◆ Records contained in a dataset
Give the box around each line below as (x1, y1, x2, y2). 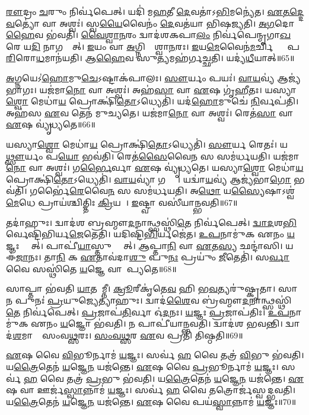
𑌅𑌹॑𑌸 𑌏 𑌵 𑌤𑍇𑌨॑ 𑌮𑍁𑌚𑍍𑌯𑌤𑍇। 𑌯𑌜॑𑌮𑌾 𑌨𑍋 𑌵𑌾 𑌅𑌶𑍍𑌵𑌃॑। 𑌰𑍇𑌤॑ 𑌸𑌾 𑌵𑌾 (6, 106, 294, 119)
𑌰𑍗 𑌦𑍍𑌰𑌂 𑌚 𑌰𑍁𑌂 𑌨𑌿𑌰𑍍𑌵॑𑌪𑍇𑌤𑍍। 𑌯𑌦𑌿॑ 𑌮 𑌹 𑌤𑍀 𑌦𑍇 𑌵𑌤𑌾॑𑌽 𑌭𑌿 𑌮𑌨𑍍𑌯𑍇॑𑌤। (6, 5, 265, 17)
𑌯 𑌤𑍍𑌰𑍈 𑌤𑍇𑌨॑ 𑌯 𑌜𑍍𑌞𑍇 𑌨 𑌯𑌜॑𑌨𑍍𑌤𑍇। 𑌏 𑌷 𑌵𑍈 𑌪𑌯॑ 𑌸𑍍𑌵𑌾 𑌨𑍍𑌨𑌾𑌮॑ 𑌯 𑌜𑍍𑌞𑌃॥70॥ (6, 395, 297, 407)
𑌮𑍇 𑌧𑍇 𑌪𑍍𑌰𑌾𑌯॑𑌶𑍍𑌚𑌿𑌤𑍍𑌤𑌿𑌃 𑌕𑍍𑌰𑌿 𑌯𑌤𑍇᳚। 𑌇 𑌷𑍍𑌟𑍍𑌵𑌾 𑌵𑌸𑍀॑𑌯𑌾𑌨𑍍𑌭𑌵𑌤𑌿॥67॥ (6, 196, 238, 208)
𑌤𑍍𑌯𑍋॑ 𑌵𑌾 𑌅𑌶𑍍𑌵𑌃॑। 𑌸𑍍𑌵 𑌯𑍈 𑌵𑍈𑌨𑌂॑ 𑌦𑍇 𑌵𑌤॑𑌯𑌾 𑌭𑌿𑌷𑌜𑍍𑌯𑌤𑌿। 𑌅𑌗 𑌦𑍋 (14, 17, 295, 29)
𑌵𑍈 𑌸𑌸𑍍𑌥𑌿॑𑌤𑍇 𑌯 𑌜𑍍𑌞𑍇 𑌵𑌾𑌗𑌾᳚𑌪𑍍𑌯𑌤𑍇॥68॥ (6, 262, 177, 274)
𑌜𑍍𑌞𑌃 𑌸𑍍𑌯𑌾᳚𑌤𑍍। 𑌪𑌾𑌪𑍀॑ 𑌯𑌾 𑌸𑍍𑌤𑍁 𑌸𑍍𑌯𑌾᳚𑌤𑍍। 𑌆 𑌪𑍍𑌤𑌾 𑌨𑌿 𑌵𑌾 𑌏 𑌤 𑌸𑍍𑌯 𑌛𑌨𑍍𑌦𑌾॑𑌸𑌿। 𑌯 (6, 239, 294, 251)
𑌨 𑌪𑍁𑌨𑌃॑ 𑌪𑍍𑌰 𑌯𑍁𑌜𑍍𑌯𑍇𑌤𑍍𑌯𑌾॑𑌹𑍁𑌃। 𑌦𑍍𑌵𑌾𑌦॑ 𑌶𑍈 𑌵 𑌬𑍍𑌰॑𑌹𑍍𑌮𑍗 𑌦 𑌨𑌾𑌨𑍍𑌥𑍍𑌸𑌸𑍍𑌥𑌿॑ (6, 294, 292, 307)
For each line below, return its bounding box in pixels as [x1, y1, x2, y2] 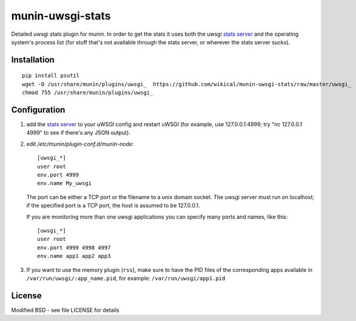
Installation [11, 55, 55, 65]
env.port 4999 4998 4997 [37, 244, 111, 251]
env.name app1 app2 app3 [37, 252, 111, 260]
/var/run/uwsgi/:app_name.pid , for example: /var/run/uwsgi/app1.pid [26, 274, 226, 282]
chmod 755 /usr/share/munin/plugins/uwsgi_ [22, 89, 153, 96]
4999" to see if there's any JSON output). [26, 129, 130, 137]
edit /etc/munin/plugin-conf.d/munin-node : [26, 140, 134, 147]
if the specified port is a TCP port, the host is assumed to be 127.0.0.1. [26, 202, 200, 209]

◆ What this task involves
Return exactly the stretch above whose first line contains "𑌮𑍇 𑌧𑍇 𑌪𑍍𑌰𑌾𑌯॑𑌶𑍍𑌚𑌿𑌤𑍍𑌤𑌿𑌃" and whose last line contains "edit /etc/munin/plugin-conf.d/munin-node : [26, 140, 134, 147]", and nothing outside it. The pictures should not appear.

◆ Written solution
𑌮𑍇 𑌧𑍇 𑌪𑍍𑌰𑌾𑌯॑𑌶𑍍𑌚𑌿𑌤𑍍𑌤𑌿𑌃 𑌕𑍍𑌰𑌿 𑌯𑌤𑍇᳚। 𑌇 𑌷𑍍𑌟𑍍𑌵𑌾 𑌵𑌸𑍀॑𑌯𑌾𑌨𑍍𑌭𑌵𑌤𑌿॥67॥ (6, 196, 238, 208)
𑌤𑍍𑌯𑍋॑ 𑌵𑌾 𑌅𑌶𑍍𑌵𑌃॑। 𑌸𑍍𑌵 𑌯𑍈 𑌵𑍈𑌨𑌂॑ 𑌦𑍇 𑌵𑌤॑𑌯𑌾 𑌭𑌿𑌷𑌜𑍍𑌯𑌤𑌿। 𑌅𑌗 𑌦𑍋 (14, 17, 295, 29)
𑌵𑍈 𑌸𑌸𑍍𑌥𑌿॑𑌤𑍇 𑌯 𑌜𑍍𑌞𑍇 𑌵𑌾𑌗𑌾᳚𑌪𑍍𑌯𑌤𑍇॥68॥ (6, 262, 177, 274)
𑌜𑍍𑌞𑌃 𑌸𑍍𑌯𑌾᳚𑌤𑍍। 𑌪𑌾𑌪𑍀॑ 𑌯𑌾 𑌸𑍍𑌤𑍁 𑌸𑍍𑌯𑌾᳚𑌤𑍍। 𑌆 𑌪𑍍𑌤𑌾 𑌨𑌿 𑌵𑌾 𑌏 𑌤 𑌸𑍍𑌯 𑌛𑌨𑍍𑌦𑌾॑𑌸𑌿। 𑌯 (6, 239, 294, 251)
𑌨 𑌪𑍁𑌨𑌃॑ 𑌪𑍍𑌰 𑌯𑍁𑌜𑍍𑌯𑍇𑌤𑍍𑌯𑌾॑𑌹𑍁𑌃। 𑌦𑍍𑌵𑌾𑌦॑ 𑌶𑍈 𑌵 𑌬𑍍𑌰॑𑌹𑍍𑌮𑍗 𑌦 𑌨𑌾𑌨𑍍𑌥𑍍𑌸𑌸𑍍𑌥𑌿॑ (6, 294, 292, 307)
For each line below, return its bounding box in pixels as [x1, y1, x2, y2] 
Installation [11, 55, 55, 65]
env.port 4999 4998 4997 [37, 244, 111, 251]
env.name app1 app2 app3 [37, 252, 111, 260]
/var/run/uwsgi/:app_name.pid , for example: /var/run/uwsgi/app1.pid [26, 274, 226, 282]
chmod 755 /usr/share/munin/plugins/uwsgi_ [22, 89, 153, 96]
4999" to see if there's any JSON output). [26, 129, 130, 137]
edit /etc/munin/plugin-conf.d/munin-node : [26, 140, 134, 147]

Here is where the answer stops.